The story was easy enough to follow. There was a young man (Joaquin) who lived in Chili. He wanted to make some money (to get married, or to provide for his new wife? I’m not sure, but it surely was something about the woman.) So when he heard about the California gold rush, he went for it. When he got there, things went oh-so-wrong. The California cowboys didn’t like how successful Joaquin was, so they took his lady and gang-banged her. She couldn’t stand the idea that there was a rape baby inside her, so she killed herself.

Joaquin, of course had to confront the evil cowboys. Let me point out at this time that the cowboys where in full dress, hats, jeans, flannel, vests, chaps etc. Joaquin, however was wearing a flouncy shirt and tights. It’s dang hard to look tough in a flouncy shirt and tights, especially when your enemies are wearing jeans and flannel.

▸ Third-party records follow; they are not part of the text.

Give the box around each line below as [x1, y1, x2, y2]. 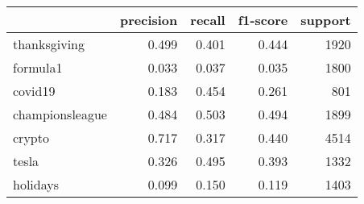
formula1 [13, 58, 63, 77]
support [300, 10, 351, 29]
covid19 [13, 81, 56, 100]
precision [119, 10, 178, 29]
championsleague [13, 105, 107, 123]
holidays [13, 175, 59, 194]
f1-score [238, 10, 288, 29]
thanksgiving [13, 35, 85, 53]
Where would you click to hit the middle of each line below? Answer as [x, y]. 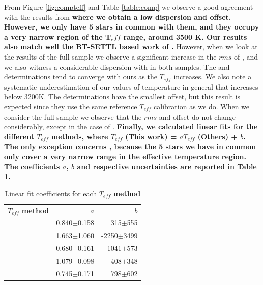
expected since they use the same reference [71, 106]
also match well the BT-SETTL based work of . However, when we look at [131, 47]
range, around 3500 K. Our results [185, 36]
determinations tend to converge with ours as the [81, 77]
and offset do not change [197, 116]
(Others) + [217, 136]
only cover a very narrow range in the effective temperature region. [125, 156]
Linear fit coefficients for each [51, 193]
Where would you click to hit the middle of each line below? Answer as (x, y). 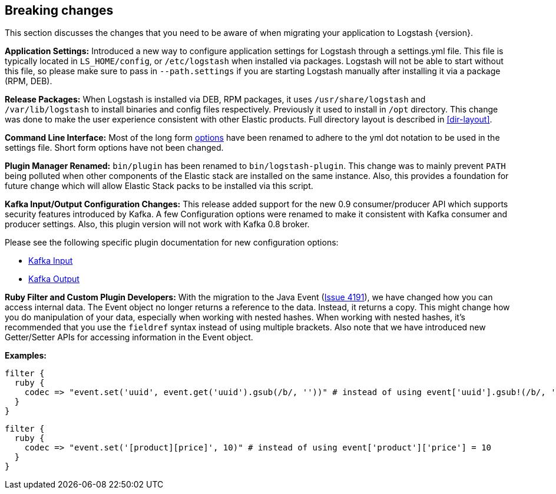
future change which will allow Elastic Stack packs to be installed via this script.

In the end Joaquin dies. Quite dramatically- death comes and seduces him in a totally creepy and disturbing way. That is by far NOT the most disturbing thing about this ballet. Here are some other disturbing details, and a short description of quite possibly the MOST disturbing scene in ballet history.

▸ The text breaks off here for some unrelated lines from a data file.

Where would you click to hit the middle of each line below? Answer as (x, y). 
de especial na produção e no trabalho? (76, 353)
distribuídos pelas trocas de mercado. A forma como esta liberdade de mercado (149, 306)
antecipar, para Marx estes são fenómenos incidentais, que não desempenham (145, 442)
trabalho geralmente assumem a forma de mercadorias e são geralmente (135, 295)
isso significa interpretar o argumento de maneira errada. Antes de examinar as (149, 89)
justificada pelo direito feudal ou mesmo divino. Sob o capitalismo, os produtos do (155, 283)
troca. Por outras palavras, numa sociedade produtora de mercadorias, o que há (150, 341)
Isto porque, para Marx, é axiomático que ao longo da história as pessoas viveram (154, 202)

1. As I said, it was a ballet, but for some reason the music was all 70s Rock Opera style. I kept expecting the “Jesus Christ Superstar” disciples to pirouette on stage snapping their fingers and singing “What’s the buzz, tell me what’s happenin’? What’s the buzz, tell me what’s happenin’?” and “When do we ride into Jerusalem? When do we ride into Jerusalem?”

2. The ballet was set in Chili and moves to California. I would have made sense to me if it had been in Spanish- cause it was set in Chili- or English cause it was also set in California (besides the fact it was world premiering in Texas.) But instead, as it would make sense to ballet fans (perhaps) it as all in Russian. It wasn’t just that the words were Russian, but the Chilean folk dances looked strangely Russian to me . . . and the music . . . like a Russian disco- or so I would imagine a Russian disco. I understood what was being said because there were “superscripts” above the stage. But I get the feeling all the superscripts were translated and typed up by a Russian- one who couldn’t spell in English.

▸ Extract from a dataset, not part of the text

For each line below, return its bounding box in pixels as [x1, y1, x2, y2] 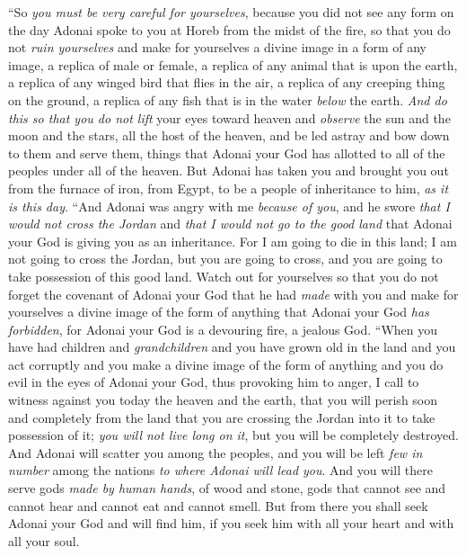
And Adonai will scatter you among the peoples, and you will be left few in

3. There was one entire scene about a shooting star. She had an iridescent-glow-in-the-dark costume. It would have been okay if she had danced as he shooting star, but instead she was carried around by a troupe of male dancers (what do you call a male ballet dancer? a ballet-er?) all dressed in black, even over their faces so that they would blend into the back drop. It was all fine except for their very white hands showing up so cleverly under the black light. The hands were distracting me and the hand offs where much more awkward than it would have been if they had just let her dance for herself.

4. Finally, the gang banging scene- voted by me MOST disturbing of all things ballet. I knew it was coming when those bad cowboys busted in on her. It could have easily been implied and not dramatized at all- but they went ahead with it instead. There were five cowboys. They chased her, and caught her, because once again, they could run on their feet, while she had to escape on her toes. The picked her up, one on each arm and leg, one cowboy laid down and the other four thrust her up and down on him like she was no more than a bed sheet. She was just flying around like she didn’t have any bones at all. One would finish and take the other one’s place at the arm or leg so the next cowboy could get his turn underneath. It was not nice. In this case ballet is not always pretty.

Afterward we went to talk to one of the dancers. She did not hide her opinion that the owners of the company had chosen the worst ballet they could find to end the season hoping that the turn out would be so bad that the investors would get their money back. She didn’t care, she had found a new job with a different company.